Postby GreenLake » Tue Sep 21, 2010 3:56 pm

SUNBIRD wrote:My thought is that (for now at least!) the goop is holding, however what concerns me is if it lets go the L-brace will immediately pull up until it hits the underside of the deck, the shockload of that happening would seem to increase the chance of ripping the deck away from the hull.


The unknowns in this reasoning are the total load at which the "goop" will fail, and also the safe load that the deck/hull joint can handle. As long as both of these are unknowns, there seems to be no sensible way to evaluate whether the "shock load" effect makes any practical difference.
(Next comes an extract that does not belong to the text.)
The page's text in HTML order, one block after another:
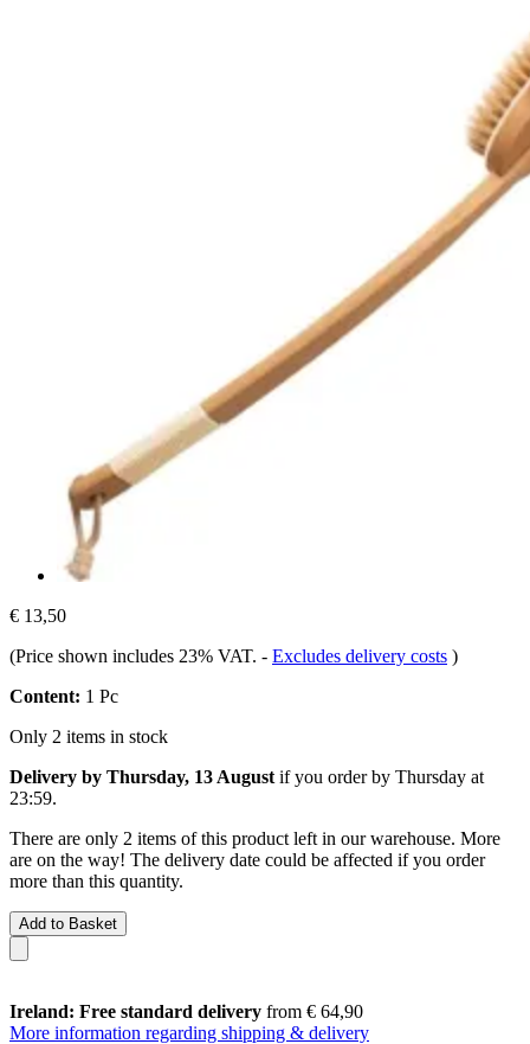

Further, if you do add a spacer, and the goop gives way, but the deck holds, from that point on, the deck is subject to all the loads, but you won't be aware of it. That means you'll be sailing until the day that a sudden gust exceeds what your deck can hold, and you are no better off than you are now.

Contrary to what you write, the spacer would not appear to reduce the cycling loads on the L bracket, because those come from different amounts of tension. On the contrary, once you have the spacer in place, the L bracket will also receive compression loads when you step on deck.
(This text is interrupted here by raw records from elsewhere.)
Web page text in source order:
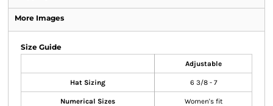
More Images
Size Guide
Adjustable
Hat Sizing 6 3/8 - 7
Numerical Sizes Women's fit
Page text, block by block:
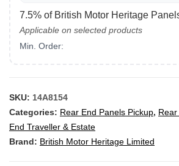
7.5% of British Motor Heritage
Applicable on selected products
Min. Order:
SKU: 14A8154
Categories: Rear End Panels Pickup, Rear
End Traveller & Estate
Brand: British Motor Heritage Limited
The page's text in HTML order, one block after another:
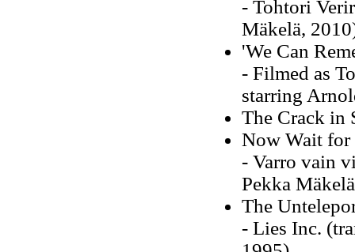
- Tohtori
Mäkelä,
'We Can
- Filmed as
starring
The Crack in
Now Wait for
- Varro vain
Pekka
The
- Lies Inc.

The problem with the way the L bracket is fixed in these boats seems to be that the strength of the joint is highly variable and probably depends on variable condition during manufacture. To get the full strength, the bracket had to have been properly de-greased, bedded in resin without any air gaps and allowed to cure before load was applied.

If, on the other hand, the bracket was placed dry against the cured laminate of the hull, and then merely secured with goop, it's easy to see how it could work loose from the single bonding surface.

If you cringe each time your boat hits a wave, then drilling one or two holes from the bow, filling them with epoxy and inserting a bolt in each should seem an straightforward insurance policy that might restore your full enjoyment of your boat. The shear forces these bolts can absorb are most likely comparable to the design load for the bracket - so no matter what the (unknown) condition of your bracket joint was before, you should be able to eliminate it henceforth as a source of worry.

You note that the cleats, which are pulled along the direction of the laminate, had been held in place despite limited backing. That should give you an idea of the side forces that can be held by a few bolts crossing the laminate. (The backing plate serves two purposes: it may help stiffen the deck, so pulling on the cleats produces less local bending, and it anchors the bolts against the upward pull that derives from the cleat being levered over its forward edge as tension is applied. But you would always expect the primary load to be sideways).